Please combine the paragraphs of the abstract into one paragraph around 250 words.
Introduction:
The abbreviation of the convolutional neural network is CNN, not AKCNN.
What is AK burden? It is repeated all over the manuscript. I think it needs revision.
The originality of the paper is ambiguous. Kindly elucidate the originality in relation to prior research.
Kindly delineate the innovations and contributions in bullet points.
Please dedicate a section to related work and literature review.
Materials and Methods
Please revise abbreviations, they should be define only once
A wide range of deep learning techniques are available for segmentation. What was the rationale for employing U-Net?
Moreover, multiple iterations of U-Nets exist. Kindly specify the version.
Please provide a rationale for selecting ViT in light of the availability of various deep learning models.
Figure 1 resolution is poor.
Kindly specify the criteria for inclusion and exclusion in the data collection process.
Kindly incorporate samples into the images of the dataset.
What hyperparameters are used for deep learning models in the described system?
Experimental Results
Please add more performance metrics to the results like IoU , accuracy, sensitivity, and specificity.

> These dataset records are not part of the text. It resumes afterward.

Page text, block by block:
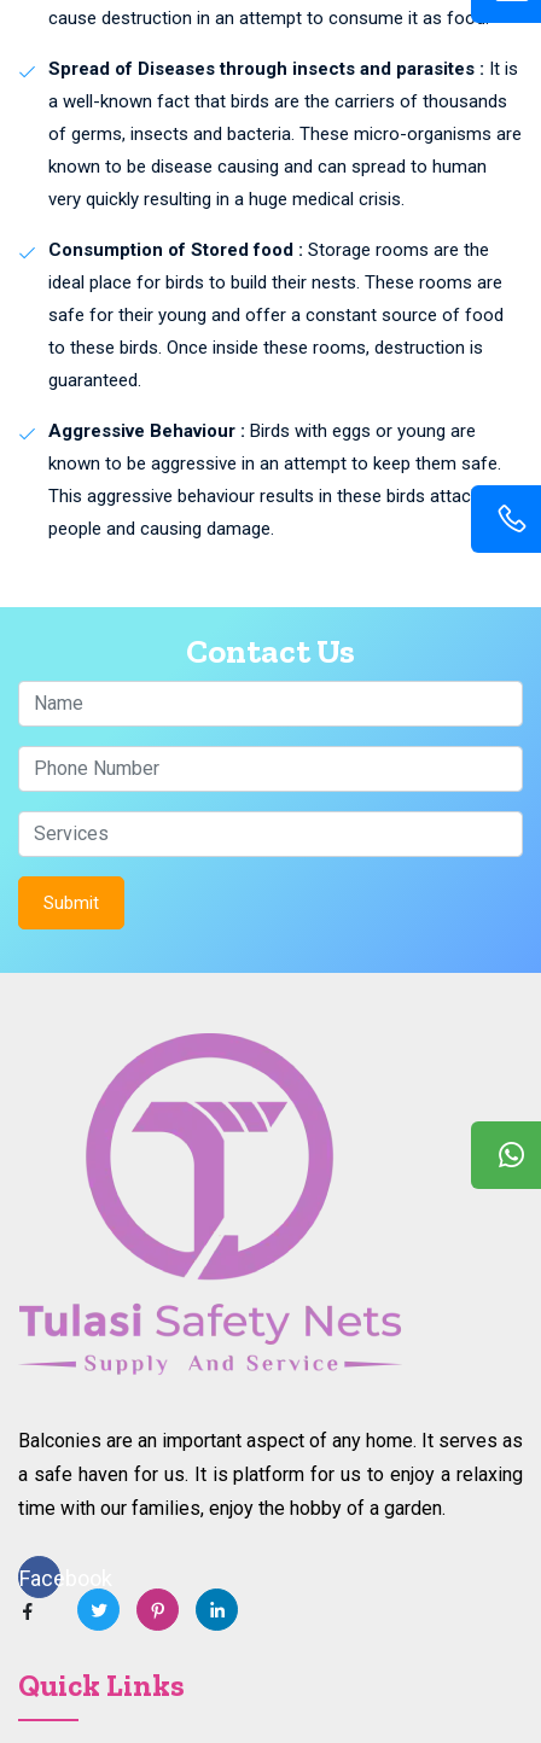
cause destruction in an attempt to consume it as food.
Spread of Diseases through insects and parasites : It is
a well-known fact that birds are the carriers of thousands
of germs, insects and bacteria. These micro-organisms are
known to be disease causing and can spread to human
very quickly resulting in a huge medical crisis.
Consumption of Stored food : Storage rooms are the
ideal place for birds to build their nests. These rooms are
safe for their young and offer a constant source of food
to these birds. Once inside these rooms, destruction is
guaranteed.
Aggressive Behaviour : Birds with eggs or young are
known to be aggressive in an attempt to keep them safe.
This aggressive behaviour results in these birds attacking
people and causing damage.
Contact Us
Balconies are an important aspect of any home. It serves as
a safe haven for us. It is platform for us to enjoy a relaxing
time with our families, enjoy the hobby of a garden.
Facebook
Quick Links

I can see that HmsU-net achieved higher results than AKtransU-net, please explain.
Discussions
What are the limitations and future directions of the presented study?

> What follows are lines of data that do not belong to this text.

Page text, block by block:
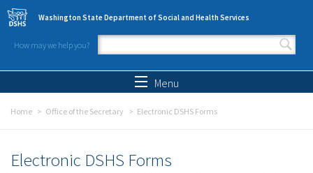
Skip to main content
Washington State Department of Social and Health Services
How may we help you?
Search form
Menu
Home Office of the Secretary Electronic DSHS Forms
Electronic DSHS Forms
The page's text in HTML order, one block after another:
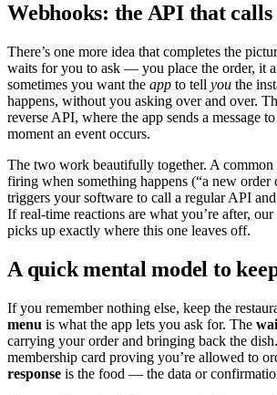
Webhooks: the API that calls
There’s one more idea that completes the
waits for you to ask — you place the order, it
sometimes you want the app to tell you the
happens, without you asking over and over.
reverse API, where the app sends a message
moment an event occurs.
The two work beautifully together. A common
firing when something happens (“a new order
triggers your software to call a regular API
If real-time reactions are what you’re after, our
picks up exactly where this one leaves off.
A quick mental model to
If you remember nothing else, keep the
menu is what the app lets you ask for. The
carrying your order and bringing back the
membership card proving you’re allowed to
response is the food — the data or
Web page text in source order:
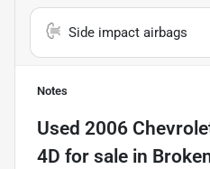
Side impact airbags
Notes
Used 2006
4D for sale in
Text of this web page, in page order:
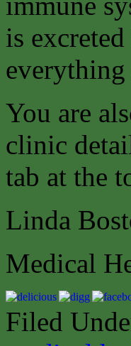
is
You are
clinic
tab at the
Linda
Medical
Filed
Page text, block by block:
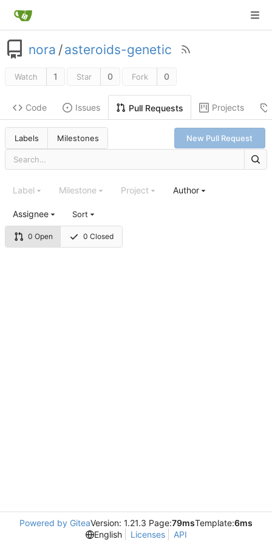
nora /asteroids-genetic
Watch 1 Star 0 Fork 0
Code Issues Pull Requests Projects
Labels Milestones New Pull Request
0 Open 0 Closed
Label Milestone Project Author
Assignee Sort
Powered by GiteaVersion: 1.21.3 Page:79msTemplate:6ms
English
Licenses API
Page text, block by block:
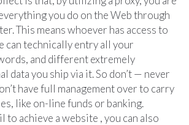
you do on the Web through
This means whoever has access to
can technically entry all your
and different extremely
data you ship via it. So don’t — never
have full management over to carry
like on-line funds or banking.
to achieve a website , you can also
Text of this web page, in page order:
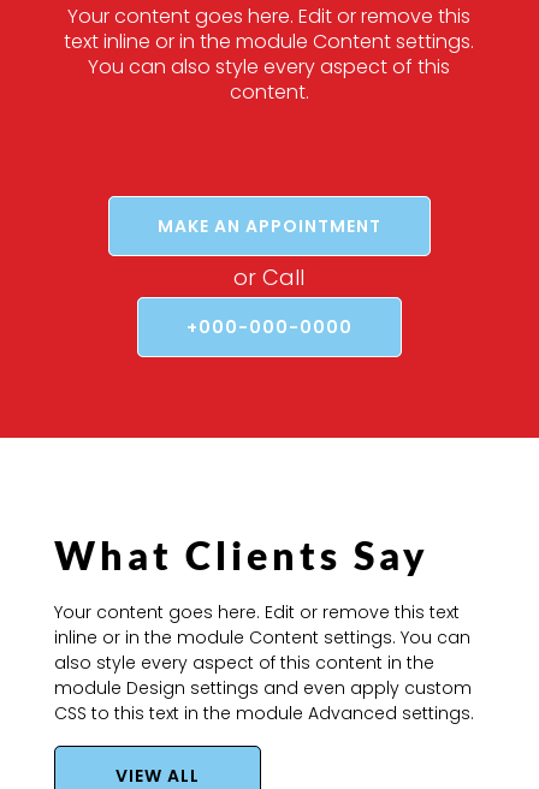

Comments on the Quality of English LanguageSome awkward phrases appear. it seems like the text has been AI-generated and paraphrased in some paragraphs
Author Response
Please see the attachment
Author Response File: Author Response.pdf
Round 2
Reviewer 1 Report
Comments and Suggestions for AuthorsChange the column name 'crops' in Table 1 to a relevant name for the data augmentation technique.
Author Response
Comment: Change the column name 'crops' in Table 1 to a relevant name for the data augmentation technique.

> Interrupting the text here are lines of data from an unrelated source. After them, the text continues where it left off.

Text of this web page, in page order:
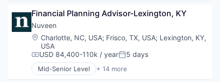
Asset Management
Commodity Contracts Brokers & Dealers
Consumer Services
Equities
Finance
Financial Services
Holding
Financial Planning Advisor-Lexington, KY
Nuveen
Location:
Charlotte, NC, USA; Frisco, TX, USA; Lexington, KY,
USA
Compensation:
USD 84,400-110k / yearPosted:
5 days
Mid-Senior Level + 14 more
Alternative Investments

Response: We thank the reviewer for the valuable comment. We would like to clarify that the column in question refers to the number of image crops used during training, validation, and testing. For the test set, we used an independent set of patient images, from which only center-lesion crops were extracted—no data augmentation was applied in this case. To better reflect this, we have renamed the column to "Image Crops". Additionally, the third column in the table has been labeled with the relevant data augmentation technique used during training. Please refer to lines 323–328 in the revised manuscript.
Reviewer 3 Report
Comments and Suggestions for AuthorsThe authors have addressed my comments
Author Response
Thank you very much for your insightful revision.